⟨
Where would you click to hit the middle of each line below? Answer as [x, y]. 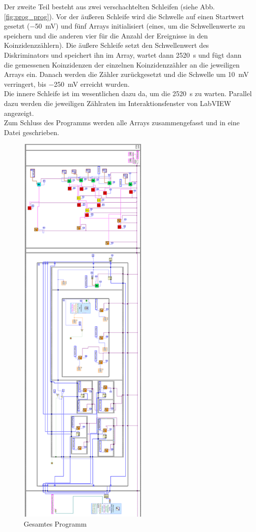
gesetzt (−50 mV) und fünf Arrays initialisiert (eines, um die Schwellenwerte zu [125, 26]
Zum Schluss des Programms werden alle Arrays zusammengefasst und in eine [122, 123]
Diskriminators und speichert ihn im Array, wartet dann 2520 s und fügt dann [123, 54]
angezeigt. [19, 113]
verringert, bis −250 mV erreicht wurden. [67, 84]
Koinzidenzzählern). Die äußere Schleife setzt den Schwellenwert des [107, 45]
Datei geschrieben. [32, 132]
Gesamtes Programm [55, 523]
⟩
⟨
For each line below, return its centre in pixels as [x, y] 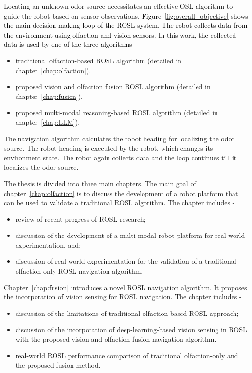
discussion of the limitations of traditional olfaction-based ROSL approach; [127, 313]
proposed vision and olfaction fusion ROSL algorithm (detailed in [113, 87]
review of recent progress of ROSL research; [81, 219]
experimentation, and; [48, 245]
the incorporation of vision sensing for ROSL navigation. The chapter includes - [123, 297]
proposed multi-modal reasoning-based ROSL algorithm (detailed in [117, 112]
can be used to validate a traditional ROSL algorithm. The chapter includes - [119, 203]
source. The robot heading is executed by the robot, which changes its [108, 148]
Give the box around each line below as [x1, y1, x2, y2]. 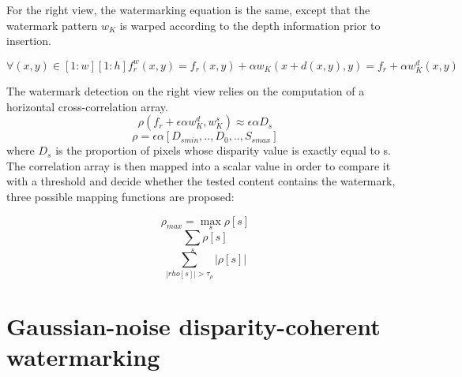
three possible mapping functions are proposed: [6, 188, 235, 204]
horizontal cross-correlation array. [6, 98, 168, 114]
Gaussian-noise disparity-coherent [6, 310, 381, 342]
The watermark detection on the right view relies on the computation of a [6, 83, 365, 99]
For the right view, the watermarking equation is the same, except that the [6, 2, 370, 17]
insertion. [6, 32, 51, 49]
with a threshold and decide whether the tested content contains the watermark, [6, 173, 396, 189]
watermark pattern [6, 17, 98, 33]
⟩
⟨
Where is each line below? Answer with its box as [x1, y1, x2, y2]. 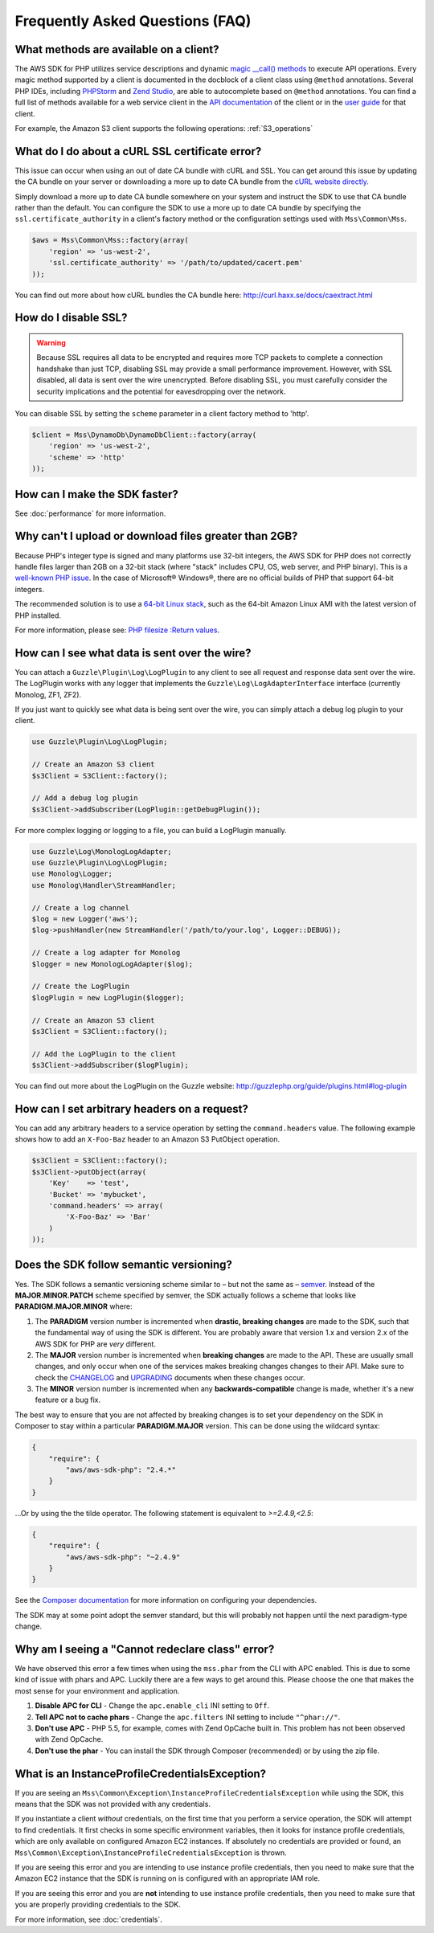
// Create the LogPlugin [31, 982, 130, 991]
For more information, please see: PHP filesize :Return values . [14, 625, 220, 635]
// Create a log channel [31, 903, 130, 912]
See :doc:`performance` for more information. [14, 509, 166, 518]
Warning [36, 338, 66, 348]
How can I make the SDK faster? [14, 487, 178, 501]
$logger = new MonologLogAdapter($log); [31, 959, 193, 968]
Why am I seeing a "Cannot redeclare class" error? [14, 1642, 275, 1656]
⟩
What needs to be done » Only a number is expected here: the count of lines in the listing that hold the string "includes".

The completed task » 2